Sans l'intervention de Fel, Remus aurait pu deviner avant même de se réveiller qui pouvait porter sur lui une telle odeur de boule à mite. Il était là, en soutane, l'air sombre et songeur. Une infirmière passant dans la chambre aurait pu croire Remus à l'aube de la mort, recevant les derniers sacrements. Père Jacques, (pour Remus c'était plutôt oncle Jacques) ne dormait pas des masses et rêvait peu. Sa discipline de fer et son attitude studieuse et exigeante du Texte l'avait autant éloigné de la spiritualité qu'un mineur de fond des étoiles.

Jacques était profondément tellurique, et il était entré en religion comme sa sœur Catherine en littérature, la différence étant qu'il consacrait sa vie à un seul texte, et qu'il croyait en la moindre de ses syllabes.

Aucune femme n'est venue le sauver de son recoin de pensée. Le père Jacques n'était pas un bon client pour les miracles. Il était loin d'être aussi brillant que Catherine, mais c'était un janséniste dans l'âme : il serait sauvé par sa foi, et non par ses œuvres. Il ne participait à aucune manifestation d'aucune sorte. Il était profondément contre le mariage homosexuel, mais considérait qu'il était très vulgaire pour un membre de l'église comme lui de porter une banderole et de vociférer des mots d'ordres. C'était s'éloigner du Texte. Et puis la foule, ça fait peur. Le frère de la Louve était un chiot. Un chiot avec une mission.

- Remus, Remus... qu'est-ce que tu as encore fait ?

- Je... ne sais pas

Il ne savait pas où il était ni ce qu'il y faisait, pourquoi Frère Jacques ne le laissait pas dormir, et pourquoi il le regardait avec tant d'insistance, comme en attente de quelque chose qu'il ne pourrait pas lui donner.

- Comment je suis arrivé ici ?

- Tes camarades de classe t'ont vu tout habillé dans la piscine. Ton prof t'a secouru. Tu as perdu connaissance.

Ça pouvait expliquer la perfusion et le masque à oxygène près du lit.

- Ils ont débranchés l'oxygène. Il y a une heure.

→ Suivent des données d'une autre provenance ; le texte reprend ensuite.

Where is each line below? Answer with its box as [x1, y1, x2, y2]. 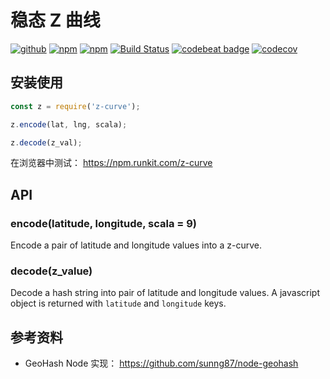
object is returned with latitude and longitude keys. [10, 297, 227, 310]
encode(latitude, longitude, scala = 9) [10, 216, 198, 230]
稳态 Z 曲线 [10, 9, 101, 32]
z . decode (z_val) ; [10, 137, 83, 148]
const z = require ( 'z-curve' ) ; [10, 101, 141, 111]
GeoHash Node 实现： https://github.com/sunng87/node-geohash [24, 357, 299, 370]
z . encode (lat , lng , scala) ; [10, 119, 128, 130]
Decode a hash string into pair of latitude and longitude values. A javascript [10, 287, 321, 299]
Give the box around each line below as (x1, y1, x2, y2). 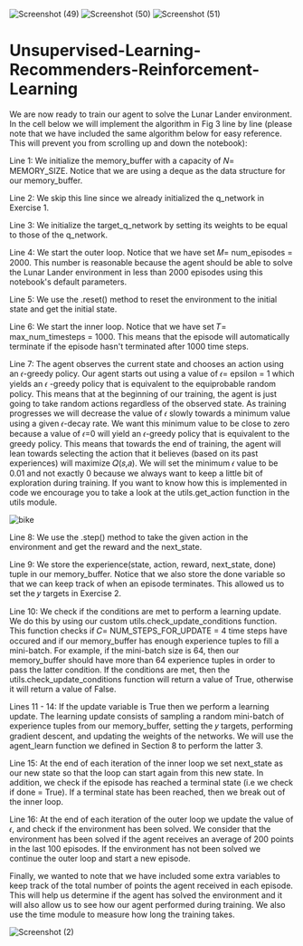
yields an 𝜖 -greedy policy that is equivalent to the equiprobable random (9, 378, 277, 389)
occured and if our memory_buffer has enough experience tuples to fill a (9, 635, 279, 646)
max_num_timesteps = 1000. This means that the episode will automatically (9, 331, 290, 342)
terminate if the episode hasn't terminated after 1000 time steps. (9, 341, 249, 352)
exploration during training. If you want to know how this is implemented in (9, 477, 288, 488)
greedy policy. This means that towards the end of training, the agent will (9, 438, 282, 449)
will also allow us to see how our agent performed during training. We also (9, 899, 286, 910)
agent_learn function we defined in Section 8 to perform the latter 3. (9, 739, 264, 751)
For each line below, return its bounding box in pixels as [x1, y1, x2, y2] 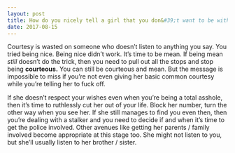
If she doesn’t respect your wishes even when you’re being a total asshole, [7, 93, 223, 102]
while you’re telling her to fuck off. [7, 80, 106, 88]
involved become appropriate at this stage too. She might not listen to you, [7, 131, 222, 139]
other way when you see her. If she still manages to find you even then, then [7, 108, 227, 117]
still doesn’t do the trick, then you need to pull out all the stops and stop [7, 58, 214, 66]
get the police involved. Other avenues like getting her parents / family [7, 124, 210, 132]
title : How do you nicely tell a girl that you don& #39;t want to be [7, 17, 215, 24]
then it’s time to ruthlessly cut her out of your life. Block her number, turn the [7, 101, 227, 109]

Le puzzle de la mémoire collectait les pièces et commençait à les assembler : Cul de Mélanie + Christian + Aziz = plouf ! L'éclair de lucidité n'était pas passé inaperçu chez tonton.

- À ton tour.

Et merde.

- Je ne me souviens pas dit-il, et si je te disais tout je risque de ne pas m'en sortir la prochaine fois.

Mais la fin de sa phrase resta dans sa tête, qui lui faisait très mal d'ailleurs.

- Tu me prends pour un imbécile ?

Non, j'en ai acquis la certitude quand tu m'as dit que les dinosaures et les homosapiens ont vécu ensemble il y a dix mille ans pensa-t'il

- Je te demande pardon ? dit Remus.

- Tu étais seul à la piscine, on te retrouve noyé, toi, alors que tu ne peux même pas entrer dans un petit bassin.

- Et ta conclusion ?

L'oncle Jacques ne voulait pas la donner tout de suite.

- Tu as pensé à ta mère ? À ce qu'elle pouvait ressentir ?

- Tu me dis ça comme si c'était de ma faute.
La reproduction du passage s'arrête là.